Aliases: W32/Bitter
Variants: N/A

Classification: Malware
Category: Computer Worm

Status: Inactive
Spreading: Slow
Geographical info: N/A
Removal: Easy
Platform: W32
Discovered: 13 Oct 2004
Damage: Low

Characteristics: The worm W32.Bitter is a malware that can spread via peer to peer file sharing networks. It was created with the use of a constructor kit and it is able to inject itself to other running processes in the infected machine.

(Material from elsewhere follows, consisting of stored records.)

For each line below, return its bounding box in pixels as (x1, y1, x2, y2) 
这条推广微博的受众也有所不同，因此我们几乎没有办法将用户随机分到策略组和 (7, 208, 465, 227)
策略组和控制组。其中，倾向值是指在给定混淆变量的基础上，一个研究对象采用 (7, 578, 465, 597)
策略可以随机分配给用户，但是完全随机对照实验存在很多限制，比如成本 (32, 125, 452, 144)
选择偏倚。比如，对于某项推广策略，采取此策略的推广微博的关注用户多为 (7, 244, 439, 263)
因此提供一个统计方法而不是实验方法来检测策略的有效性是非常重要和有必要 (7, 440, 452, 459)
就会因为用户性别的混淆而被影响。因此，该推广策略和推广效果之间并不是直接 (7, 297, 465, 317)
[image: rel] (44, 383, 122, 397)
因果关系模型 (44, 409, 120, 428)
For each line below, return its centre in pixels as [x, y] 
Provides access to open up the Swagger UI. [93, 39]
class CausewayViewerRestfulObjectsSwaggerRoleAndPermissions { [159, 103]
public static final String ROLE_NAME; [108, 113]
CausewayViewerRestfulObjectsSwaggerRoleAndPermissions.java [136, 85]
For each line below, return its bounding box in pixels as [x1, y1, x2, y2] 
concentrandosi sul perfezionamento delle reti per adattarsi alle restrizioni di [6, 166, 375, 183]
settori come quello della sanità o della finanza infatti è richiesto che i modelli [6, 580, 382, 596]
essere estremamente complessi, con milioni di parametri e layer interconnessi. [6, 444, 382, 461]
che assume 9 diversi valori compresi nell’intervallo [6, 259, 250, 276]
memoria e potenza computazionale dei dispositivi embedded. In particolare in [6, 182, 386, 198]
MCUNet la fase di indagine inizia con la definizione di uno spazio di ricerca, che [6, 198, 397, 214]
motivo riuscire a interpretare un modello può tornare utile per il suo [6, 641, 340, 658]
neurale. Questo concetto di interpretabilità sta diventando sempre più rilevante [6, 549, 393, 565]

More details about W32.Bitter

Propagating through file-share networks, the W32.Bitter worm is produced by a constructor kit. It has the ability to inject itself into other processes.When installed in the computer system, the W32.Bitter worm will copy itself as the win32exec.exe in the C:\ Windows folder. It then drops the wini32.dll and EliRt.dll files in the C:\ windows\ system folder and the tmp.tmp in the C:\ Windows\ Temp folder. Next, the worm will add the “load” = %Windir%\ win32exec.exe to a certain registry key so that it can run every time Windows boots up. The W32.Bitter worm will perform a shot of procedures which will depend on the constructor kit utilized to create the worm. These procedures may include injecting entries into Microsoft Internet Explorer or Notepad processes, downloading and running a file in the event that it locates a webcam, and removing the original file it executed. It may likewise inform a remote hacker of its existence via a Web portal in the ICQ.com domain and be configured to run only on a predefined date.

The W32.Bitter worm will also copy itself in the Shared Folder of peer to peer applications (if any is installed in the infected machine) such as KaZaa, Morpheus, Grokster, KaZaa lite, Bearshare, ICQ, Limewire, gnucleus, Edonkey2000, rapigator and Ares. Turn off the System Restore function to remove this virus especially if the system is running on Windows XP or ME. Update the antivirus program’s virus definitions and then reboot the PC in VGA or Safe mode. Next, go to the Registry Editor and then delete the registry key values this program added in the system.